A stopping criterion which stops as soon as the average overall uncertainty falls below a given threshold [ZWH08].

As a measure of uncertainty, normalized prediction entropy is used. In order to reproduce the original implementation pass the unlabeled set indices_stopping to stop() method.

Added in version 1.1.0.

__init__(num_classes, threshold=0.05)

num_classesint: Number of classes.
thresholdfloat, default=0.05: A normalized entropy value below which the criterion indicates to stop.

stop(active_learner=None, predictions=None, proba=None, indices_stopping=None)

Parameters:

active_learner (small_text.active_learner.PoolBasedActiveLearner) – An active learner instance.
predictions (np.ndarray[int]) – Predictions for a fixed subset (usually the full train set).
proba (np.ndarray[float]) – Probability distribution over the possible classes for a fixed subset. This is expected to have the same length as predictions unless one of predictions and proba is None.
indices_stopping (np.ndarray[int]) – Uses the given indices to select a subset for stopping from either predictions or proba if not None. The indices are relative to predictions and proba.

class small_text.stopping_criteria.utility.MaxIterations(max_iterations)[source]

Stops after a fixed number of iterations.

Added in version 1.1.0.

__init__(max_iterations)

max_iterationsint: Number of iterations after which the criterion will indicate to stop.

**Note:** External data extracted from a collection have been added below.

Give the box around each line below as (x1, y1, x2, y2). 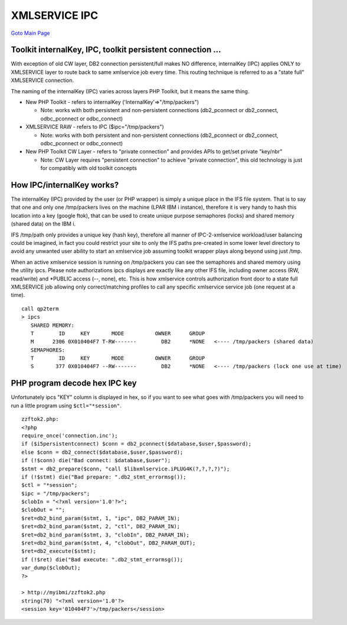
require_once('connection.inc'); (21, 432, 118, 439)
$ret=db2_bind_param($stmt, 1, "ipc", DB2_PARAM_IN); (21, 515, 180, 522)
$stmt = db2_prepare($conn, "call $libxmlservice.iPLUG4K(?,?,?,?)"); (21, 465, 230, 472)
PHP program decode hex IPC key (11, 378, 137, 388)
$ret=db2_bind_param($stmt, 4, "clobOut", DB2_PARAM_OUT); (21, 540, 196, 547)
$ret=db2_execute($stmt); (21, 548, 97, 555)
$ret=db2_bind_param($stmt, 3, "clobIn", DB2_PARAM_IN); (21, 531, 190, 538)
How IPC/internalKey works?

stop(active_learner=None, predictions=None, proba=None, indices_stopping=None)

Parameters:

active_learner (small_text.active_learner.PoolBasedActiveLearner) – An active learner instance.
predictions (np.ndarray[int]) – Predictions for a fixed subset (usually the full train set).
proba (np.ndarray[float]) – Probability distribution over the possible classes for a fixed subset. This is expected to have the same length as predictions unless one of predictions and proba is None.
indices_stopping (np.ndarray[int]) – Uses the given indices to select a subset for stopping from either predictions or proba if not None. The indices are relative to predictions and proba.